- Born: April 13, 2002 (age 24) Toronto, Ontario, Canada
- Occupation: Actor
- Years active: 2014–present
- Known for: Avatar: The Way of Water; Odd Squad; The Waiting Room;
- Father: Jasmin Geljo

= Filip Geljo =

Canadian-Filipino actor (born 2002)

Filip Geljo (born April 13, 2002) is a Canadian actor of Filipino and Bosnian descent, known for portraying Aonung in Avatar: The Way of Water and Agent Otto in the PBS Kids TV series Odd Squad.

==Early life==
Geljo was born in Toronto, Canada, on April 13, 2002, to a Filipino mother and Bosnian actor Jasmin Geljo.

==Career==
Geljo’s first acting role was a small part in a 2014 TV movie called The Last Chance. He also portrayed Dan in the 2015 drama The Waiting Room. In that film, he acted alongside his real father, Jasmin, who played Dan’s father.

On the PBS Kids TV series Odd Squad, Geljo portrayed Agent Otto, one of the two main characters, for 41 episodes, from 2014 to 2016. (In the pilot, Otto was played by Jaden Michael.) He reprised his role as Otto in Odd Squad: The Movie.

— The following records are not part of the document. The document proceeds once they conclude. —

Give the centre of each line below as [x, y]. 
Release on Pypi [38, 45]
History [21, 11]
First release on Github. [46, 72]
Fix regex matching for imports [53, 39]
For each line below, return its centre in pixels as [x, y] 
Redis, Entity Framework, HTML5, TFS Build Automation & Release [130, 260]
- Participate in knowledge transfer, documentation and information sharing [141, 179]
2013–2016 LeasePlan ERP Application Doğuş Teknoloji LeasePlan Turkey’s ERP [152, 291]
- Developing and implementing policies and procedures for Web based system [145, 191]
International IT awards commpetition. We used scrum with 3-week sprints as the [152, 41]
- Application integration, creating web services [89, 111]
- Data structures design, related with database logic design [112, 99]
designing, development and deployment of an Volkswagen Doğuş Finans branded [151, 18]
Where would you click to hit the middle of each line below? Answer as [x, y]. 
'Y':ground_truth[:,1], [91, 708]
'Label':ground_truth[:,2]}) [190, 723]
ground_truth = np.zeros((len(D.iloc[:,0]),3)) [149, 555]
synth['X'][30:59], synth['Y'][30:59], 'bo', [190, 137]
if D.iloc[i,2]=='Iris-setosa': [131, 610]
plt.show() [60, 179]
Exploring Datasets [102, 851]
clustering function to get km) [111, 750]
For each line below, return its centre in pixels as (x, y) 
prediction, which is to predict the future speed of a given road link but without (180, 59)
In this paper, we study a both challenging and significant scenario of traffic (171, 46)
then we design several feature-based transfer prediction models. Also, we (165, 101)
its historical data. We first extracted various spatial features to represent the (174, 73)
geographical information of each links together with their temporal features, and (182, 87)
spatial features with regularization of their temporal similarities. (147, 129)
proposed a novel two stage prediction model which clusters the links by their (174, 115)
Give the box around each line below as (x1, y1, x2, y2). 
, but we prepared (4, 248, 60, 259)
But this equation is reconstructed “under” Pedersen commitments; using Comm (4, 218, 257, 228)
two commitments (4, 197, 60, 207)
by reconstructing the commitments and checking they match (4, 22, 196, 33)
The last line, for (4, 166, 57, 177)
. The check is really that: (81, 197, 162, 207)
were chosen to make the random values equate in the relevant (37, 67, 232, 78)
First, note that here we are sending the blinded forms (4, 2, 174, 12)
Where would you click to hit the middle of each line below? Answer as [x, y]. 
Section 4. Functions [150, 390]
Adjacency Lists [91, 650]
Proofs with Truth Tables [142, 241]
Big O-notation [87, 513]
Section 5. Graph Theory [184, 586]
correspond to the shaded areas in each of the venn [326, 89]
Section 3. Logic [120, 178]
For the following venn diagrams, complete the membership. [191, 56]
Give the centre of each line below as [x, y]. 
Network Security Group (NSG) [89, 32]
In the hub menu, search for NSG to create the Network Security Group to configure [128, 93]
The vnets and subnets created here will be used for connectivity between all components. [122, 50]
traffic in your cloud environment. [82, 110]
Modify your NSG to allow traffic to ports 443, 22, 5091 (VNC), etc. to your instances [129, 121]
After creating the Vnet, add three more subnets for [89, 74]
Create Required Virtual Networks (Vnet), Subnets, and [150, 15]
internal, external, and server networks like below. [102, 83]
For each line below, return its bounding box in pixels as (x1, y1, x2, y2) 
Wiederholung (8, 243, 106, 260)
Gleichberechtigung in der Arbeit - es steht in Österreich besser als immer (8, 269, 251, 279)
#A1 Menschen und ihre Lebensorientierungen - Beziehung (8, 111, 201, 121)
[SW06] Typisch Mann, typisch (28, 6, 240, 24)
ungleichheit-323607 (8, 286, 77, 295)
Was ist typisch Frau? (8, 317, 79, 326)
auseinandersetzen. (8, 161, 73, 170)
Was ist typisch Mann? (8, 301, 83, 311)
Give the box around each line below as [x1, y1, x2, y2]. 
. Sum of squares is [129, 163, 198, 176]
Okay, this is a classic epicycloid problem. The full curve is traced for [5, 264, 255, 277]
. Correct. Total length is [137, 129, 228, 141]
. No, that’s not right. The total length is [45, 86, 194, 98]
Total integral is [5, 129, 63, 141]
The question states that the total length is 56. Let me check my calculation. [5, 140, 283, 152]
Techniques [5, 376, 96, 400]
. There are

In 2017, Geljo was cast as Aonung in James Cameron’s Avatar: The Way of Water, which was released in 2022. He reprised that role in Avatar: Fire and Ash, which was released in 2025.

==Filmography==
===Film===

Key
| † | Denotes films that have not yet been released |

| Year | Title | Role | Notes |
| 2014 | The Last Chance | Lee | TV movie |
| 2015 | The Waiting Room | Dan |  |
| Shahzad | Philip | Short film |
| 2016 | Odd Squad: The Movie | Agent Otto | TV movie with limited theatrical release |
| 2022 | Avatar: The Way of Water | Aonung |  |
| 2025 | Avatar: Fire and Ash |  |

===Television===

| Year(s) | Title | Role | Notes |
|---|---|---|---|
| 2014–2016 | Odd Squad | Agent Otto | Main role (season 1); 40 episodes |
| 2016 | Annedroids | Eric | “Teacher’s Pals” |

== Personal life ==
He is the son of actor Jasmin Geljo.